Selection of an optimal algorithm for outlier detection in GNSS time series
暂无分享,去创建一个
In data mining, outliers can lead to misleading interpretations of statistical results, particularly in deformation monitoring based on fluctuations and disturbances simulated by numerical models for the analysis of deformations. Therefore, outlier filtering cannot be ignored in data standardization. However, it is not likely that a filtering algorithm is efficient for every data pattern. We investigate five outlier filtering algorithms using MATLAB® (Release 2020a): moving average, moving median, quartiles, Grubbs, and generalized extreme Studentized deviation (GESD) to select the optimal algorithms applied for GNSS time series data. This study is conducted on two types of data used for ionosphere disturbance analysis in the region of the Ring of Fire and crustal deformation monitoring in Germany, one showing seasonal time series patterns and the other presenting the trend models. We apply the simple random sampling method that ensures the principles of unbiased surveying techniques. The optimal algorithm selection is based on the sensitivity of outlier detection and the capability of the central tendency measures. The algorithm robustness is also tested by altering random outliers but maintaining the standard distribution of each dataset.

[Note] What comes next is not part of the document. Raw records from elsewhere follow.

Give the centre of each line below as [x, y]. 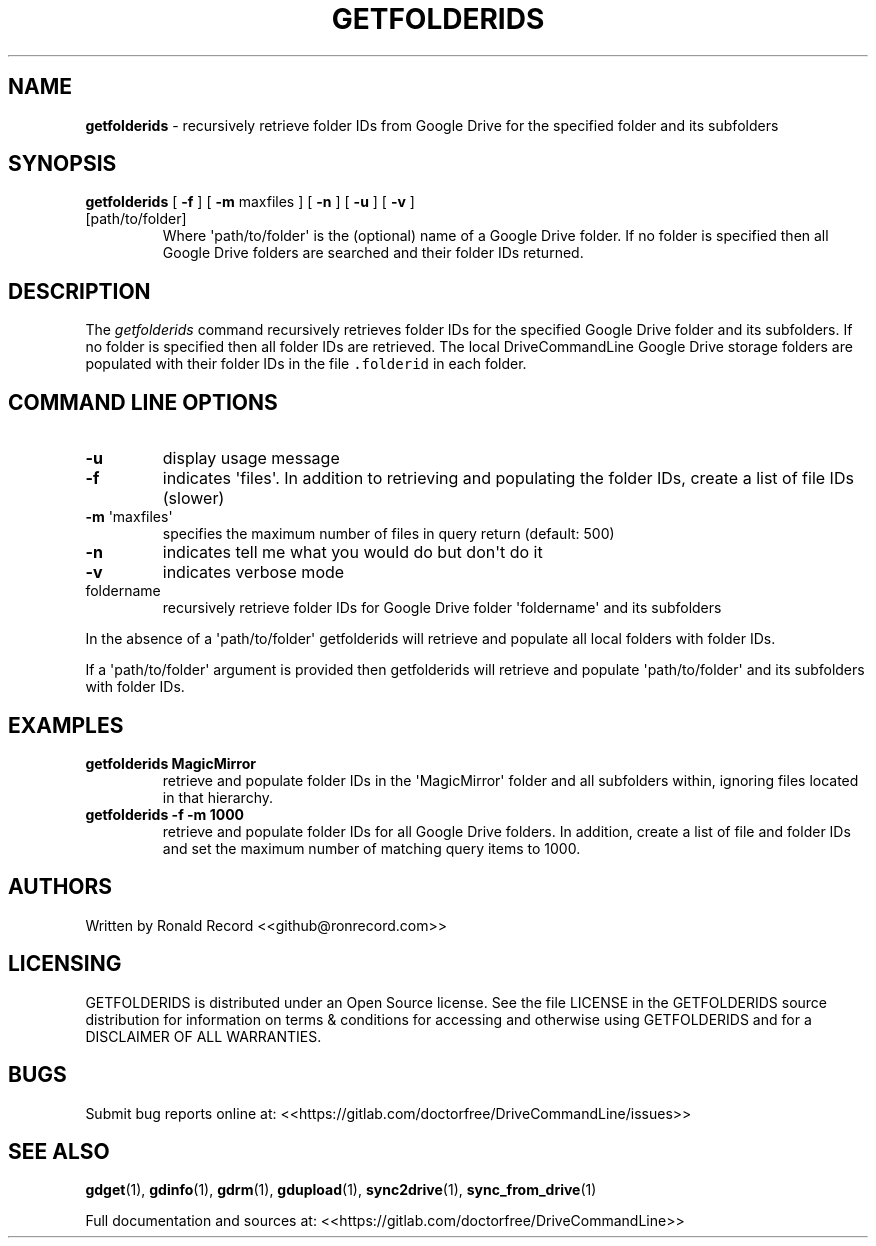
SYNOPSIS [62, 164]
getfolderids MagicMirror [170, 763]
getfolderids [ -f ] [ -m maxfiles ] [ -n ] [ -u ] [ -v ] [250, 202]
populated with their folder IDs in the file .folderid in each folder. [306, 364]
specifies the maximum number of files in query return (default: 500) [388, 534]
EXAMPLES [66, 725]
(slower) [193, 498]
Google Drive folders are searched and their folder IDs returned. [373, 253]
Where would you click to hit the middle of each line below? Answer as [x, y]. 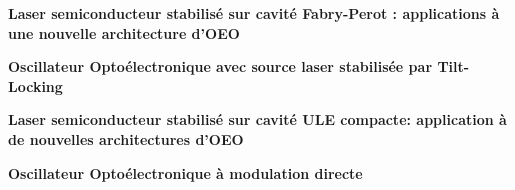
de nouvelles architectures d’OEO [126, 138]
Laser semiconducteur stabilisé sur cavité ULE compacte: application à [257, 119]
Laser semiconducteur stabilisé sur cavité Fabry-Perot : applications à [254, 13]
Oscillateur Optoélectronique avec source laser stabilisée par [220, 66]
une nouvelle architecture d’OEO [124, 32]
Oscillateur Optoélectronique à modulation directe [185, 172]
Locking [35, 85]
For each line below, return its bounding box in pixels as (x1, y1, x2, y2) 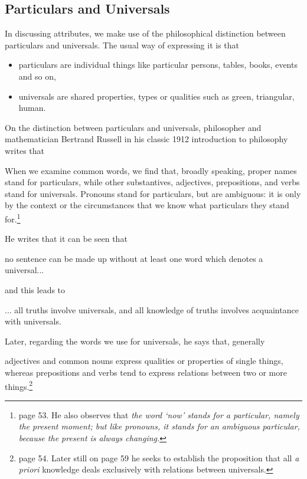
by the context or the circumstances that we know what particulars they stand (5, 199, 289, 211)
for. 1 (5, 211, 21, 225)
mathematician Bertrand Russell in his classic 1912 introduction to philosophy (5, 133, 288, 145)
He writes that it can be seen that (5, 232, 128, 245)
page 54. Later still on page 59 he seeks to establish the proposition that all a (18, 451, 299, 464)
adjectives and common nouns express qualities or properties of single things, (5, 355, 283, 367)
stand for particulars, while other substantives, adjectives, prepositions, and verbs (5, 176, 300, 188)
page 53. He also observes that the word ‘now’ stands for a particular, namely (18, 408, 299, 421)

Our results show that the moving median algorithm is most sensitive for outlier detection because it is robust statistics and is not affected by anomalies; followed in turn by quartiles, GESD, and Grubbs. The outlier filtering capability of the moving average algorithm is least efficient, with a percentage of outlier detection below 20% compared to the moving median (corresponding 95% probability). In deformation analysis, disturbances on numerical models are often the basis for motion assessment, while these anomalies are smoothed by moving median filtering. Hence, the quartiles algorithm can be considered in this case. Overall, the moving median is best suited to filter outliers for seasonal and trend time series data; in particular, for deformation analysis, the optimal solution is applying the quartiles or extending the threshold factor and the sliding window of the moving median.